• Problem statement: Restate the data below word for word. Leave the images out.

%%

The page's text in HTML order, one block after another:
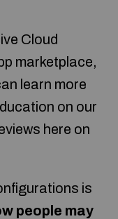
Cloud
marketplace,
learn more
on our
here on
is
people may
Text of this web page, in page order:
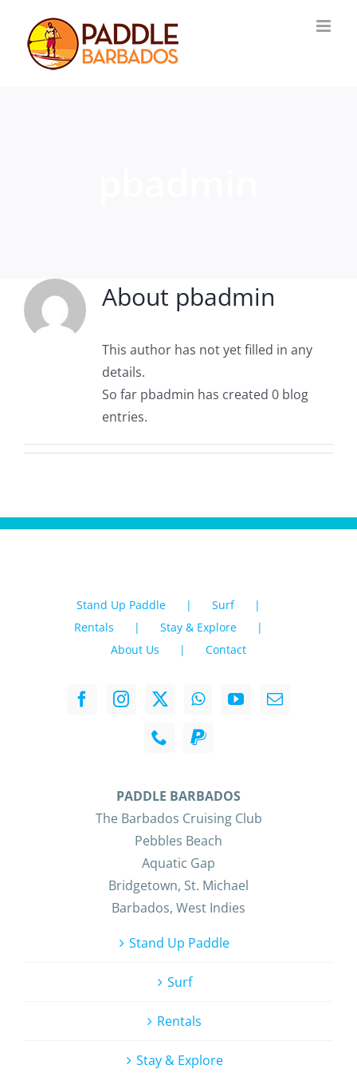
content
About pbadmin
This author has not yet filled in any
details.
So far pbadmin has created 0 blog
entries.
Stand Up Paddle
Surf
Rentals
Stay & Explore
About Us
Contact
PADDLE BARBADOS
The Barbados Cruising Club
Pebbles Beach
Aquatic Gap
Bridgetown, St. Michael
Barbados, West Indies
Stand Up Paddle
Surf
Rentals
Stay & Explore
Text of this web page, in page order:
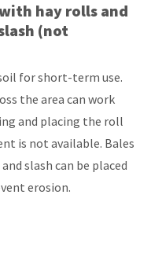
hay rolls and
(not
for short-term use.
the area can work
and placing the roll
is not available. Bales
slash can be placed
erosion.
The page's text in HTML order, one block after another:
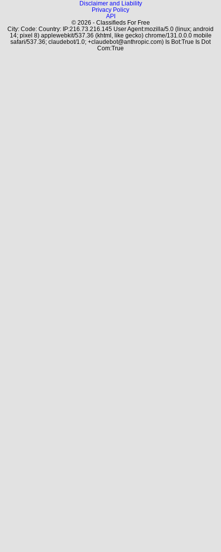
Disclaimer and Liability
Privacy Policy
API
© 2026 - Classifieds For Free
City: Code: Country: IP:216.73.216.145 User Agent:mozilla/5.0 (linux; android
14; pixel 8) applewebkit/537.36 (khtml, like gecko) chrome/131.0.0.0 mobile
safari/537.36; claudebot/1.0; +claudebot@anthropic.com) Is Bot:True Is Dot
Com:True
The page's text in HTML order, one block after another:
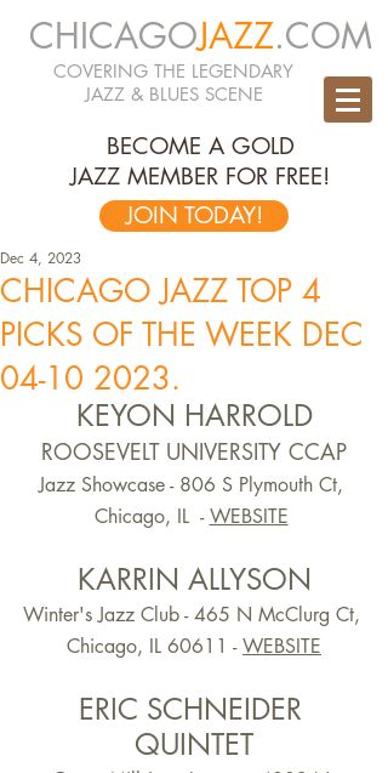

%%

• Output for this exercise:
The page's text in HTML order, one block after another:
Cloud
marketplace,
learn more
on our
here on
is
people may
Text of this web page, in page order:
content
About pbadmin
This author has not yet filled in any
details.
So far pbadmin has created 0 blog
entries.
Stand Up Paddle
Surf
Rentals
Stay & Explore
About Us
Contact
PADDLE BARBADOS
The Barbados Cruising Club
Pebbles Beach
Aquatic Gap
Bridgetown, St. Michael
Barbados, West Indies
Stand Up Paddle
Surf
Rentals
Stay & Explore
Text of this web page, in page order:
hay rolls and
(not
for short-term use.
the area can work
and placing the roll
is not available. Bales
slash can be placed
erosion.
The page's text in HTML order, one block after another:
Disclaimer and Liability
Privacy Policy
API
© 2026 - Classifieds For Free
City: Code: Country: IP:216.73.216.145 User Agent:mozilla/5.0 (linux; android
14; pixel 8) applewebkit/537.36 (khtml, like gecko) chrome/131.0.0.0 mobile
safari/537.36; claudebot/1.0; +claudebot@anthropic.com) Is Bot:True Is Dot
Com:True
The page's text in HTML order, one block after another:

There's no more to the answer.